(649d) HSP70 Inhibition Synergistically Enhances the Effects of Magnetic Fluid Hyperthermia

Introduction: Ovarian cancer is a deadly gynecological disease. Hyperthermia has been investigated as a potential treatment for cancerous tumors. However, its localized application still remains a challenge. Magnetic fluid hyperthermia (MFH) may be an alternative to surpass such challenge. Several cellular and molecular aspects of MFH have been previously elucidated, but there is still a need to further understand the implications of MFH at the cellular level and how this information could be employed to further enhance the effects of MFH. Therefore, this work focused on the examination of gene expression after MFH treatment and using such information to find target genes that when silenced or inhibited could produce an enhanced therapeutic outcome after MFH.

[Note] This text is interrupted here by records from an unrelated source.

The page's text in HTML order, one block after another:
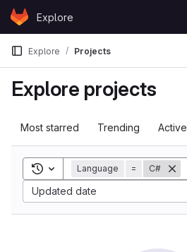
Skip to content
GitLabExplore
Explore Projects
Explore projects
Most starred Trending Active
Toggle search history
Language = C#
Updated date
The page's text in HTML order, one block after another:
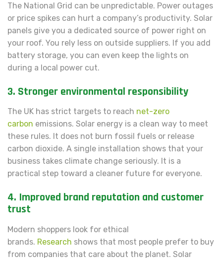
The National Grid can be unpredictable. Power outages
or price spikes can hurt a company’s productivity. Solar
panels give you a dedicated source of power right on
your roof. You rely less on outside suppliers. If you add
battery storage, you can even keep the lights on
during a local power cut.
3. Stronger environmental responsibility
The UK has strict targets to reach net-zero
carbon emissions. Solar energy is a clean way to meet
these rules. It does not burn fossil fuels or release
carbon dioxide. A single installation shows that your
business takes climate change seriously. It is a
practical step toward a cleaner future for everyone.
4. Improved brand reputation and customer
trust
Modern shoppers look for ethical
brands. Research shows that most people prefer to buy
from companies that care about the planet. Solar
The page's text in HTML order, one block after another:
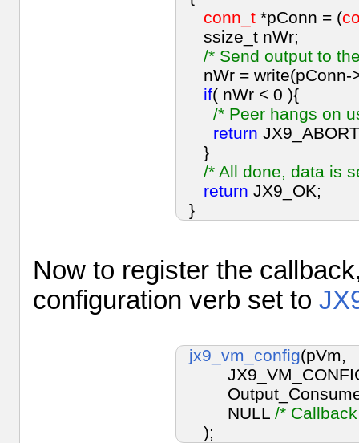
conn_t *pConn = (
ssize_t nWr;
/* Send output to
nWr = write(pConn-
if( nWr < 0 ){
/* Peer hangs on
return
}
/* All done, data is
return JX9_OK;
}
Now to register the
configuration verb set to
jx9_vm_config(pVm,
NULL /*
);
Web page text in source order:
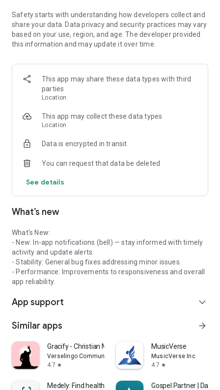
Safety starts with understanding how developers collect and
share your data. Data privacy and security practices may vary
based on your use, region, and age. The developer provided
this information and may update it over time.
This app may share these data types with third
parties
Location
This app may collect these data types
Location
Data is encrypted in transit
You can request that data be deleted
See details
What’s new
What's New:
- New: In-app notifications (bell) — stay informed with timely
activity and update alerts.
- Stability: General bug fixes addressing minor issues.
- Performance: Improvements to responsiveness and overall
app reliability.
App support expand_more
Similar apps arrow_forward
Gracify - Christian Meditation
Verselingo Communications Limited
4.7 star
MusicVerse
MusicVerse Inc
4.7 star
Medely: Find healthcare shifts Gospel Partner | Day &
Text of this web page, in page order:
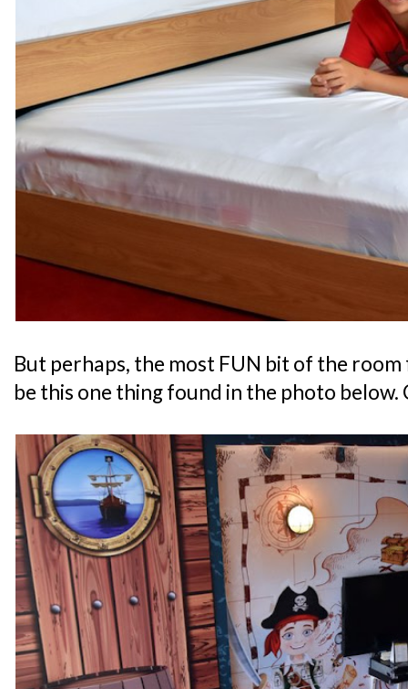
But perhaps, the most FUN bit of the
be this one thing found in the photo below.

Materials and Methods: Ovarian cancer cell lines HeyA8, A2780 cp20 and SKOV3 were employed. Microarray analysis was performed in HeyA8 cells exposed to MFH for 30 min at 43°C. From the microarray results, PCR was performed to confirm HSPA6 and HSPA7 expression. HSPA6 gene was knocked down using Lipofectamine RNAiMax to observed MFH outcome. Cells were transfected with HSPA6 and control siRNA. MFH was applied after transfection and cells were counted after 48 hours. 2-phenylethynesulfonamide (PES), a HSP70 inhibitor, was studied with MFH. PES cytotoxicity was evaluated in 96 wells using the EUZ4 assay. For MFH, cells were incubated with the drug 2.5 hours prior to MFH for 30 min at 41 or 43 °C. Cells were tallied after 48 hours. Combination index was calculated with the model of Chou-Talay with the CompuSyn software(Chou 2006) . A subcutaneous HeyA8 tumor model was generated in athymic nude mice. HSPA6 siRNA and control siRNA were injected and mice were exposed to MFH for 30 min at a magnetic field of 62 kA/m.

Results and Discussion: Analysis revealed that heat shock protein genes, including HSPA6, were upregulated when MFH was applied at 43°C for 30 min. HSPA6 encodes the heat shock protein HSP70. HSP70 gene expression was confirmed by PCR in HeyA8 and A2780cp20 cell lines at 39, 41 and 43°C. The highest expression was observed at 1 hour after treatment. Results indicated that the effect of HSP70 inhibition in ovarian cancer cell lines during MFH could be a potential target for combined therapy. First, si-RNA inhibition of HSPA6 gene was achieved in vitro and a decrease in cell viability was observed when cells were exposed to MFH. An alternative avenue of inhibition was examined by using a small HSP70 inhibitor known as PES. An improvement in MFH efficacy was observed in various cell lines (A2780cp20, SKOV3 and HeyA8). Combination index was calculated reporting a synergistic effect. In vivo efficacy experiments were also performed in Nu/Nu mice with a HeyA8 subcutaneous tumor model. A reduction in tumor growth rate was observed in treatments with MFH and HSPA6 siRNA delivery. HSP70 inhibition appeared to be a promising target to enhance MFH therapeutic outcome.

Conclusions: HSP70 genes are upregulated when MFH is applied to ovarian cancer cells. HSP70 plays an important role in the cell and it is induced when cells are exposed to stress. HSP70 inhibition at the gene and protein level improved MFH treatment. PES showed a moderate synergistic effect with ovarian cancer cell lines. HSP70 inhibition is a promising target to improve MFH.